§ Activity:
Your job is to transcribe all the records that follow, excluding any pictures.

Data to use START

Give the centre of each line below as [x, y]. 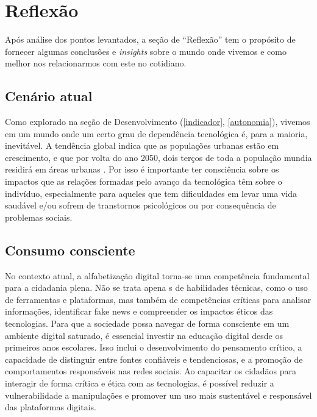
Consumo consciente [70, 250]
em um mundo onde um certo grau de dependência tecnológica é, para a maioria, [156, 133]
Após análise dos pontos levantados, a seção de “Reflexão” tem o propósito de [150, 39]
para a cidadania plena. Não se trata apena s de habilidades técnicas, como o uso [156, 287]
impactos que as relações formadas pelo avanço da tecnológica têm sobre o [144, 181]
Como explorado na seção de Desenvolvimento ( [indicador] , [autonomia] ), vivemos [158, 122]
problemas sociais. [39, 217]
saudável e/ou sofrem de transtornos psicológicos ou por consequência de [141, 205]
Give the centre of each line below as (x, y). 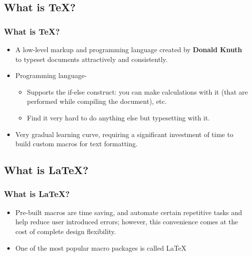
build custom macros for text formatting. (76, 144)
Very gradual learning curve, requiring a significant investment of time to (124, 134)
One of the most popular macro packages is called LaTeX (101, 247)
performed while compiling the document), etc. (97, 101)
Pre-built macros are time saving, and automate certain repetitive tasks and (129, 212)
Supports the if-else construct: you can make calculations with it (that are (137, 91)
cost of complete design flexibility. (66, 231)
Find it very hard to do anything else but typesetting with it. (118, 117)
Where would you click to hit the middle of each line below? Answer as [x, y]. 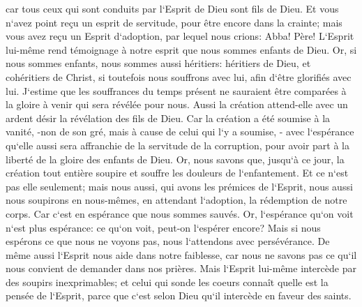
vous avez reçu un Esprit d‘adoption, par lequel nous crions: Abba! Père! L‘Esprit [180, 36]
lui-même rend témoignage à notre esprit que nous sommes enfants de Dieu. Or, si [181, 49]
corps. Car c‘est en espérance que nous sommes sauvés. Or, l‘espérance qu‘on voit [180, 213]
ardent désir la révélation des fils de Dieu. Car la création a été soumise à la [168, 118]
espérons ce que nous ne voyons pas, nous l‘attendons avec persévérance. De [168, 241]
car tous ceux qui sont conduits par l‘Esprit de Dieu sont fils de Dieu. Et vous [172, 8]
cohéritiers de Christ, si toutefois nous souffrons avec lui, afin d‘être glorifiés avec [179, 76]
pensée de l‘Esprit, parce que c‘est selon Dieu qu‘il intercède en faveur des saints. [179, 295]
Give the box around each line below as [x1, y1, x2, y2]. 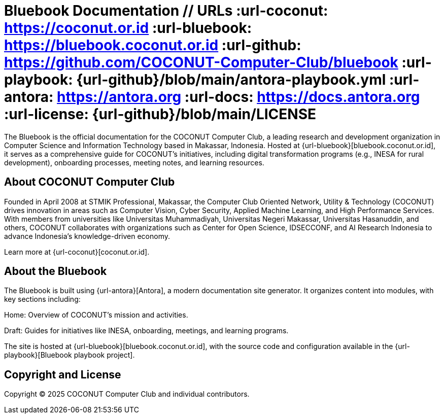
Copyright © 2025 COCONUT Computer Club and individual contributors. [4, 390, 250, 399]
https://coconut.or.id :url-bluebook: [4, 19, 252, 37]
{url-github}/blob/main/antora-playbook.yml [76, 71, 386, 88]
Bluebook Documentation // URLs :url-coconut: [4, 2, 328, 19]
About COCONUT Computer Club [4, 176, 175, 189]
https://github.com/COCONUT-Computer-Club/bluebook [4, 54, 398, 71]
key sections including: [4, 295, 81, 304]
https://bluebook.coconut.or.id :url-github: [4, 37, 301, 54]

Data to use END

§ Output for this task:
Give the centre of each line below as [x, y]. 
Consumo consciente [70, 250]
em um mundo onde um certo grau de dependência tecnológica é, para a maioria, [156, 133]
Após análise dos pontos levantados, a seção de “Reflexão” tem o propósito de [150, 39]
para a cidadania plena. Não se trata apena s de habilidades técnicas, como o uso [156, 287]
impactos que as relações formadas pelo avanço da tecnológica têm sobre o [144, 181]
Como explorado na seção de Desenvolvimento ( [indicador] , [autonomia] ), vivemos [158, 122]
problemas sociais. [39, 217]
saudável e/ou sofrem de transtornos psicológicos ou por consequência de [141, 205]
Give the centre of each line below as (x, y). 
build custom macros for text formatting. (76, 144)
Very gradual learning curve, requiring a significant investment of time to (124, 134)
One of the most popular macro packages is called LaTeX (101, 247)
performed while compiling the document), etc. (97, 101)
Pre-built macros are time saving, and automate certain repetitive tasks and (129, 212)
Supports the if-else construct: you can make calculations with it (that are (137, 91)
cost of complete design flexibility. (66, 231)
Find it very hard to do anything else but typesetting with it. (118, 117)
Where would you click to hit the middle of each line below? Answer as [x, y]. 
vous avez reçu un Esprit d‘adoption, par lequel nous crions: Abba! Père! L‘Esprit [180, 36]
lui-même rend témoignage à notre esprit que nous sommes enfants de Dieu. Or, si [181, 49]
corps. Car c‘est en espérance que nous sommes sauvés. Or, l‘espérance qu‘on voit [180, 213]
ardent désir la révélation des fils de Dieu. Car la création a été soumise à la [168, 118]
espérons ce que nous ne voyons pas, nous l‘attendons avec persévérance. De [168, 241]
car tous ceux qui sont conduits par l‘Esprit de Dieu sont fils de Dieu. Et vous [172, 8]
cohéritiers de Christ, si toutefois nous souffrons avec lui, afin d‘être glorifiés avec [179, 76]
pensée de l‘Esprit, parce que c‘est selon Dieu qu‘il intercède en faveur des saints. [179, 295]
Give the box around each line below as [x1, y1, x2, y2]. 
Copyright © 2025 COCONUT Computer Club and individual contributors. [4, 390, 250, 399]
https://coconut.or.id :url-bluebook: [4, 19, 252, 37]
{url-github}/blob/main/antora-playbook.yml [76, 71, 386, 88]
Bluebook Documentation // URLs :url-coconut: [4, 2, 328, 19]
About COCONUT Computer Club [4, 176, 175, 189]
https://github.com/COCONUT-Computer-Club/bluebook [4, 54, 398, 71]
key sections including: [4, 295, 81, 304]
https://bluebook.coconut.or.id :url-github: [4, 37, 301, 54]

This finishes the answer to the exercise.